* _About this task_
Would you write out every record that follows exactly, with the pictures left out?

(Stored entries)
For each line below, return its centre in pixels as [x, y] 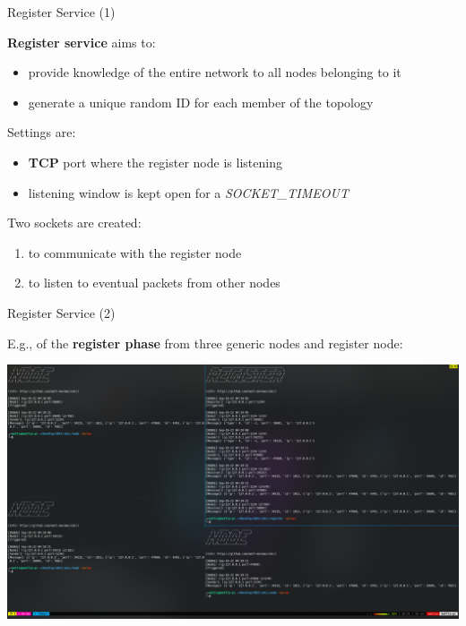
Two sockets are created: [74, 223]
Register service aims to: [82, 42]
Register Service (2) [61, 312]
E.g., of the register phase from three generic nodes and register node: [205, 343]
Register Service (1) [61, 12]
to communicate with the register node [135, 252]
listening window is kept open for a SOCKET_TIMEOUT [188, 192]
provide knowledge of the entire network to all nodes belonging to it [215, 72]
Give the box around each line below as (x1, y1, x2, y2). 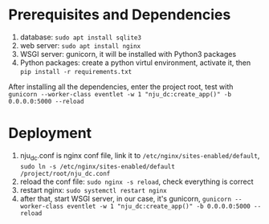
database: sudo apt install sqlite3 (19, 32, 142, 42)
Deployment (8, 124, 92, 142)
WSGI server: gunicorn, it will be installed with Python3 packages (19, 49, 237, 59)
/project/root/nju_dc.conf (19, 169, 111, 177)
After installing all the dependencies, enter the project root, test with (8, 82, 234, 92)
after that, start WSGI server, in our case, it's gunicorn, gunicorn (19, 193, 231, 203)
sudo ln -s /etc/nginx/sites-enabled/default (19, 162, 175, 170)
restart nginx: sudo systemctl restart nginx (19, 185, 167, 194)
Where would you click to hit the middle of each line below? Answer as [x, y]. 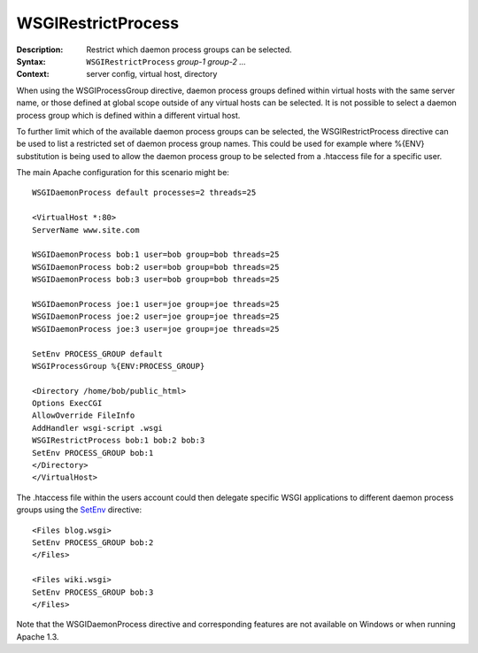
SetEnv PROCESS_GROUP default [98, 353]
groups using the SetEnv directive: [79, 510]
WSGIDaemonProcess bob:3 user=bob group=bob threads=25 [156, 280]
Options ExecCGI [67, 403]
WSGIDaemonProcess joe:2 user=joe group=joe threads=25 [156, 317]
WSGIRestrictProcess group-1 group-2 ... [166, 61]
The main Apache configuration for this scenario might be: [123, 173]
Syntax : [31, 61]
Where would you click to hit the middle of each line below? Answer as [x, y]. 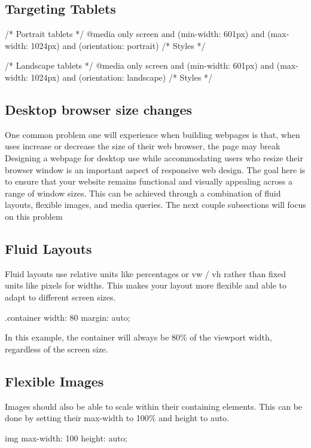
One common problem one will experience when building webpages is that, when [153, 134]
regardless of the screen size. [57, 349]
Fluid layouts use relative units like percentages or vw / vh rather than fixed [146, 273]
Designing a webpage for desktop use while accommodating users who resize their [154, 157]
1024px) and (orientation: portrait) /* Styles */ [118, 45]
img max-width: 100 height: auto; [66, 438]
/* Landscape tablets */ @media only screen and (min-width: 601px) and [140, 65]
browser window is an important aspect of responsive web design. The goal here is [155, 169]
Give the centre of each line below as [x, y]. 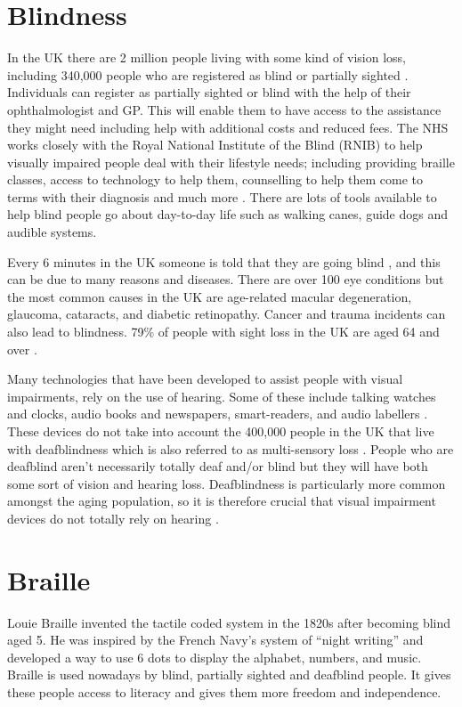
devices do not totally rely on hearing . [113, 518]
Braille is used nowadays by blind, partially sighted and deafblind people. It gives [229, 674]
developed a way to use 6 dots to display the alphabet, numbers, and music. [215, 657]
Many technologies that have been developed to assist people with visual [205, 379]
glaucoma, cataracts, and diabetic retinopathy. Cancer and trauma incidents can [227, 314]
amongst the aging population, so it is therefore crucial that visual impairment [222, 501]
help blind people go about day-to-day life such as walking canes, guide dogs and [227, 214]
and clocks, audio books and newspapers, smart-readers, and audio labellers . [218, 414]
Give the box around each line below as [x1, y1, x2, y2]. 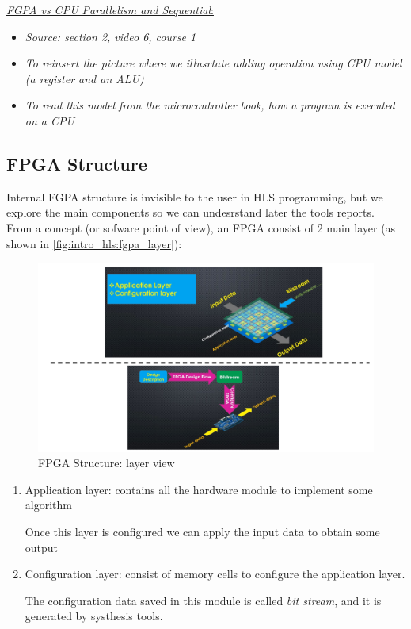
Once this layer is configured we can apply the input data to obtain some [25, 524, 380, 540]
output [25, 539, 59, 555]
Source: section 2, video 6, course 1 [25, 28, 196, 44]
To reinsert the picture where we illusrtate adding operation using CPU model [25, 55, 402, 71]
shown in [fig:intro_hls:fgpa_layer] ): [6, 235, 182, 251]
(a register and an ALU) [25, 70, 144, 86]
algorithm [25, 497, 72, 513]
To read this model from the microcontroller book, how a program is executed [25, 97, 395, 113]
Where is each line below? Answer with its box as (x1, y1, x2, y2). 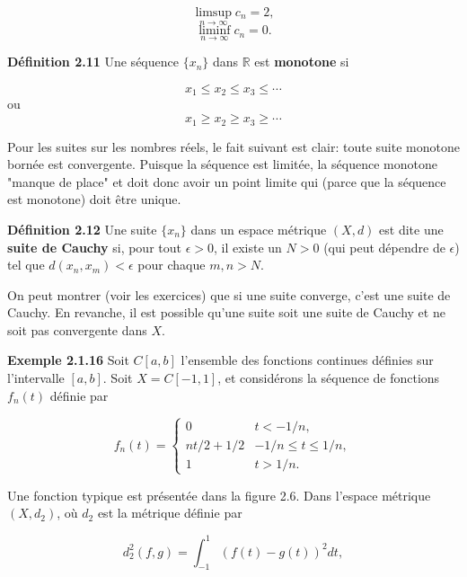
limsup (195, 6, 232, 19)
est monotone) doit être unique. (7, 190, 181, 209)
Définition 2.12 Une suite (7, 219, 157, 238)
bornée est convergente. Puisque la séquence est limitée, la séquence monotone (7, 155, 437, 173)
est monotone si (254, 52, 349, 71)
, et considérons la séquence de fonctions (217, 368, 440, 387)
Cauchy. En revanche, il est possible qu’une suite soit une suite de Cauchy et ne (7, 303, 445, 322)
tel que (7, 255, 45, 274)

* _Response to the task_
For each line below, return its centre in pixels as [x, y] 
Two sockets are created: [74, 223]
Register service aims to: [82, 42]
Register Service (2) [61, 312]
E.g., of the register phase from three generic nodes and register node: [205, 343]
Register Service (1) [61, 12]
to communicate with the register node [135, 252]
listening window is kept open for a SOCKET_TIMEOUT [188, 192]
provide knowledge of the entire network to all nodes belonging to it [215, 72]
Give the box around each line below as (x1, y1, x2, y2). 
database: sudo apt install sqlite3 (19, 32, 142, 42)
Deployment (8, 124, 92, 142)
WSGI server: gunicorn, it will be installed with Python3 packages (19, 49, 237, 59)
/project/root/nju_dc.conf (19, 169, 111, 177)
After installing all the dependencies, enter the project root, test with (8, 82, 234, 92)
after that, start WSGI server, in our case, it's gunicorn, gunicorn (19, 193, 231, 203)
sudo ln -s /etc/nginx/sites-enabled/default (19, 162, 175, 170)
restart nginx: sudo systemctl restart nginx (19, 185, 167, 194)
Where would you click to hit the middle of each line below? Answer as [x, y]. 
SetEnv PROCESS_GROUP default [98, 353]
groups using the SetEnv directive: [79, 510]
WSGIDaemonProcess bob:3 user=bob group=bob threads=25 [156, 280]
Options ExecCGI [67, 403]
WSGIDaemonProcess joe:2 user=joe group=joe threads=25 [156, 317]
WSGIRestrictProcess group-1 group-2 ... [166, 61]
The main Apache configuration for this scenario might be: [123, 173]
Syntax : [31, 61]
Where would you click to hit the middle of each line below? Answer as [x, y]. 
One common problem one will experience when building webpages is that, when [153, 134]
regardless of the screen size. [57, 349]
Fluid layouts use relative units like percentages or vw / vh rather than fixed [146, 273]
Designing a webpage for desktop use while accommodating users who resize their [154, 157]
1024px) and (orientation: portrait) /* Styles */ [118, 45]
img max-width: 100 height: auto; [66, 438]
/* Landscape tablets */ @media only screen and (min-width: 601px) and [140, 65]
browser window is an important aspect of responsive web design. The goal here is [155, 169]
Give the centre of each line below as [x, y]. 
devices do not totally rely on hearing . [113, 518]
Braille is used nowadays by blind, partially sighted and deafblind people. It gives [229, 674]
developed a way to use 6 dots to display the alphabet, numbers, and music. [215, 657]
Many technologies that have been developed to assist people with visual [205, 379]
glaucoma, cataracts, and diabetic retinopathy. Cancer and trauma incidents can [227, 314]
amongst the aging population, so it is therefore crucial that visual impairment [222, 501]
help blind people go about day-to-day life such as walking canes, guide dogs and [227, 214]
and clocks, audio books and newspapers, smart-readers, and audio labellers . [218, 414]
Give the box around each line below as [x1, y1, x2, y2]. 
Once this layer is configured we can apply the input data to obtain some [25, 524, 380, 540]
output [25, 539, 59, 555]
Source: section 2, video 6, course 1 [25, 28, 196, 44]
To reinsert the picture where we illusrtate adding operation using CPU model [25, 55, 402, 71]
shown in [fig:intro_hls:fgpa_layer] ): [6, 235, 182, 251]
(a register and an ALU) [25, 70, 144, 86]
algorithm [25, 497, 72, 513]
To read this model from the microcontroller book, how a program is executed [25, 97, 395, 113]
Where is each line below? Answer with its box as (x1, y1, x2, y2). 
limsup (195, 6, 232, 19)
est monotone) doit être unique. (7, 190, 181, 209)
Définition 2.12 Une suite (7, 219, 157, 238)
bornée est convergente. Puisque la séquence est limitée, la séquence monotone (7, 155, 437, 173)
est monotone si (254, 52, 349, 71)
, et considérons la séquence de fonctions (217, 368, 440, 387)
Cauchy. En revanche, il est possible qu’une suite soit une suite de Cauchy et ne (7, 303, 445, 322)
tel que (7, 255, 45, 274)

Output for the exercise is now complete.